- Born: Charles Gerald Fraser July 30, 1925 Boston, Massachusetts, U.S.
- Died: December 9, 2015 (aged 90) The Bronx, New York, U.S.
- Education: University of Wisconsin-Madison; New School for Social Research
- Occupation: Journalist
- Spouse: Geraldine McCarthy (d. 1981)
- Partner: M. Phyllis Cunningham
- Children: 2

= C. Gerald Fraser =

American journalist (1925–2015)

Charles Gerald Fraser (July 30, 1925 – December 9, 2015) was an American journalist, best known for his long service (1967–1991) at The New York Times, having begun his journalistic career at the New York Amsterdam News in 1952. He was described by journalist and sociologist Thom Blair as "a citizen journalist inside the mainstream press".

==Biography==
=== Early years and education ===
He was born as Charles Gerald Fraser Jr. in Boston, Massachusetts, on July 30, 1925, to parents who had migrated to the United States from the Caribbean. His father, who was a cook, came from Guyana, and his mother, a seamstress, from Jamaica.

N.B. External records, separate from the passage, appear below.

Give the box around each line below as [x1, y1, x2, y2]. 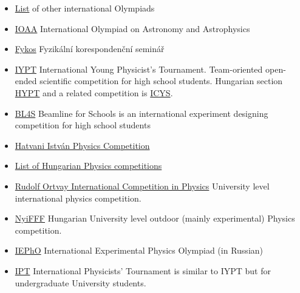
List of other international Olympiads [15, 2, 155, 14]
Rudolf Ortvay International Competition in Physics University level [15, 179, 270, 192]
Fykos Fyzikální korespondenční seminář [15, 42, 165, 55]
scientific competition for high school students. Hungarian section [39, 74, 283, 87]
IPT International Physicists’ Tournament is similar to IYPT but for [15, 264, 271, 277]
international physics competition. [15, 191, 141, 204]
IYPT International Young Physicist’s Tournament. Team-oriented [15, 62, 263, 75]
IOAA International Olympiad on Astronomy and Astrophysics [15, 22, 250, 35]
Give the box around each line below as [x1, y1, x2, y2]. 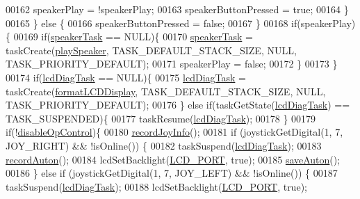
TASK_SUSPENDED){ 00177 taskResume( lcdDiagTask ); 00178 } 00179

Fraser earned a bachelor's degree in economics in 1949 from the University of Wisconsin-Madison, where he worked on the student newspaper. He went on to obtain a master's degree at the New School for Social Research, in New York.

=== Career ===
From 1952 to 1956, Fraser worked as a reporter with the New York Amsterdam News. There, as Herb Boyd notes, "he covered everything from crime, housing integration, social affairs, economic issues, civil rights, education and labor. When there was a paucity of African-American teachers in the New York school system, Fraser’s front page story in 1955 illuminated their plight. The Teachers Union, Fraser wrote, claimed 'that less than 4 percent of the teachers in New York schools are Negroes. Fraser subsequently worked at the United Nations for several West Indian publications, prior to being hired by the New York Daily News.

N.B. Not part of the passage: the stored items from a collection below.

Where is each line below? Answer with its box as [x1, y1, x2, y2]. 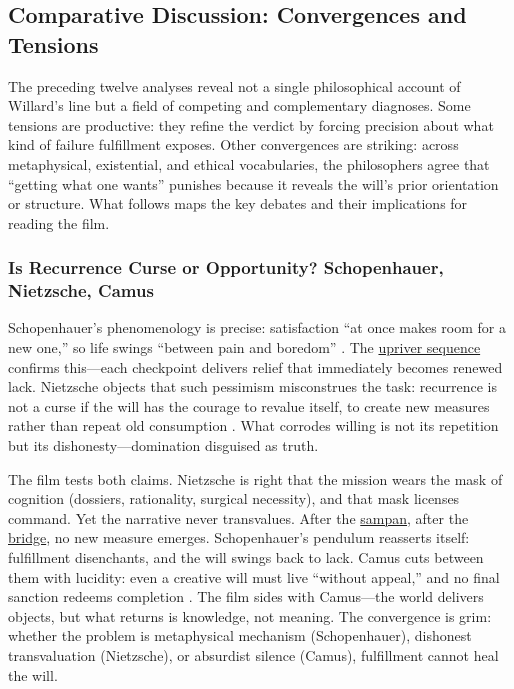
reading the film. [8, 212, 110, 233]
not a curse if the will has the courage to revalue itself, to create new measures [8, 395, 490, 416]
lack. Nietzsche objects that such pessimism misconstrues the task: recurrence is [8, 376, 497, 397]
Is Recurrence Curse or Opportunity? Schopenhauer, [8, 255, 444, 280]
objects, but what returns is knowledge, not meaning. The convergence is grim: [8, 605, 492, 626]
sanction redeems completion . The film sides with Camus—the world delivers [8, 586, 484, 607]
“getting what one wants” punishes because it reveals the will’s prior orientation [8, 173, 499, 194]
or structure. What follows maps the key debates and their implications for [8, 193, 468, 214]
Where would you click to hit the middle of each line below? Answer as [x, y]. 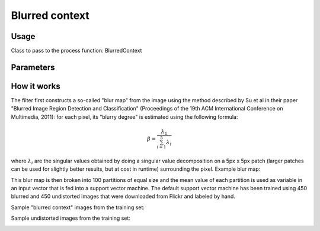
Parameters [33, 67]
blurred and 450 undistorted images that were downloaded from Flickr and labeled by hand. [123, 196]
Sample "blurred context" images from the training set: [78, 207]
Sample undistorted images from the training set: [71, 218]
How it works [36, 86]
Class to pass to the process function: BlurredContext [76, 51]
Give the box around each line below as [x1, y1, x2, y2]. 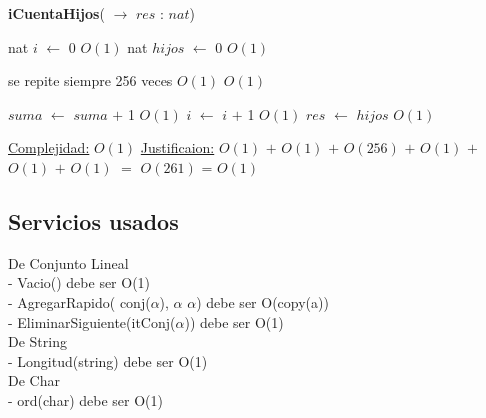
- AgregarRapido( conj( [8, 291, 151, 312]
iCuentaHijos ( [8, 3, 105, 23]
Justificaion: [140, 137, 215, 158]
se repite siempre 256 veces [8, 70, 173, 91]
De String [8, 331, 67, 352]
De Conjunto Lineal [8, 252, 129, 273]
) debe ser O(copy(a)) [196, 291, 329, 312]
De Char [8, 370, 60, 391]

In 1967, Fraser was employed by The New York Times, becoming the paper's second Black reporter. Later colleague Pranay Gupte, commenting in the Huffington Post on those "tough years in the journalism of an era where blacks weren't necessarily welcomed and their acuity questioned", recalled: "Gerry Fraser overcame by the sheer sturdiness of character. He would come up with his own assignments – not only about the burgeoning black communities in New York state, but also about a wide range of issues, including electoral politics. He would always say that a black reporter could and should cover issues beyond blackness."

Leaving The New York Times in 1991, Fraser joined Earth Times, a monthly publication campaigning on environmental affairs, where he became a senior editor.

A mentor for younger reporters, Fraser also taught at Columbia University's Graduate School of Journalism and at John Jay College of Criminal Justice of the City University of New York.

Fraser died at Calvary Hospital in the Bronx on December 9, 2015, having been suffering from cancer.

At the time of his death, he was due to be honored in the 2016 Hall of Fame of the National Association of Black Journalists as a pioneer and "inspirational mentor for generations of reporters".

== Selected articles ==
- "SNCC Has Lost Much of Its Power to Black Panthers", Eugene Register-Guard, October 9, 1968
- "Amilcar Cabral Death for A Symbol Of Hope", The New York Times, January 26, 1973.
- "Defiant Judge Again Backs Right to Abortion Privacy", The New York Times, June 21, 1973
- "Art Farmer Finds jazz In Europe Challenging", The New York Times, August 26, 1976
- "THEATER: 'Show Cause, The New York Times, December 19, 1985
- "C. L. R. James, Historian, Critic And Pan-Africanist, Is Dead at 88", The New York Times, June 2, 1989
- "Me, my children, Chicago and Obama", Chronicle World, November 17, 2008.